## WHAT THE EXERCISE ASKS
Check each line of the data below for the word "finding", then extract the ones that have it.

## THE INPUT
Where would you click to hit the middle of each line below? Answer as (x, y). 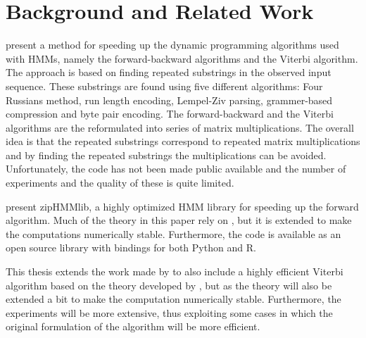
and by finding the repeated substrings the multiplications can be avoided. (166, 155)
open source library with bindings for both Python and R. (131, 248)
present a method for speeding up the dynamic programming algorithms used (172, 45)
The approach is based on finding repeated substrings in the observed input (169, 72)
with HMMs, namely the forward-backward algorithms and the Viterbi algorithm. (182, 58)
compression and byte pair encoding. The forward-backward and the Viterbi (170, 114)
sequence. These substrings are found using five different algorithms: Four (164, 86)
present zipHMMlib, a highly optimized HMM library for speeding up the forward (182, 206)

## SOLUTION FOR THIS EXERCISE
and by finding the repeated substrings the multiplications can be avoided. (166, 155)
The approach is based on finding repeated substrings in the observed input (169, 72)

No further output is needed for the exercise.